Ni hao from Taiwan,
Planet Earth is doomed; unmistakably, undeniably, inexorably doomed. Maybe it’s not completely stuffed just yet but we are heading over the cliff and there’s no sign of turning. One doesn’t need to visit Taiwan to know this, but a week here has confirmed the dread.
consumerism
When Europeans and North Americans began transferring their manufacturing to cheap labour Asia, they were not only exporting their pollution but unwittingly consigning several generations of Asians to the poorly paid workforce. These people have been converted from self-employed to shackled labour. Worse than that, they dangled in front of billions the illusion that consumerism is the optimal way to organise ourselves. It isn’t. The factories of the world are here, and in China, and in Việt Nam, and in Bangladesh. Guess where air and water pollution are the worst.
250 kilometres
The system which churns out more and more consumer goods, so that more people can buy them, so that the multiplier effect spurs the economy, is riddled with gigantic flaws. Taiwan exposes the flaw better than any.

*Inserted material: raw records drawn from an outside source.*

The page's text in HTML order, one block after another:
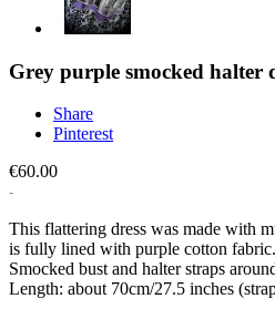
Grey purple smocked halter
Share
Pinterest
€60.00
This flattering dress was made with
is fully lined with purple cotton fabric.
Smocked bust and halter straps
Length: about 70cm/27.5 inches

The western third of the main island is one continuous ribbon of light manufacturing, clustered around the railway lines.
There is no break in the ribbon between Taipei in the north and Pingtung in the south, a distance of about 250 kilometres. That’s more and more plastic goods and more and more plastic wrapping. Here in Taiwan, everything is wrapped in plastic; and that’s when it is destined for domestic consumption – even before export. We all know where the plastic ends up. And we all know the main ingredient in plastic. But plastic is not the biggest problem.
and more consumerism
The optimist says the human race will invent new ways to forestall the catastrophe but the realist knows it’s too late already. The capitalist system now spawns corporations that are not just bigger than nations – in their turnover – but more powerful than nations. Elected governments are cowering under their thrall and the corporations want more consumerism, not less. For them, it’s more profits and stuff the rest!
too many people
Now that the Asian tigers are roaring, as they are undeniably entitled to do, they are exposing a fundamental flaw in the capitalist system: an expectation that there are inexhaustible resources there for production and subsequent consumption. When the resources are depleted, we invent new ones, including in the food we are eating. In the process, we provide the sustenance for further increased human population. Every problem on Earth has one common root: too many people. Yet, every facet of the capitalist system leads to more people.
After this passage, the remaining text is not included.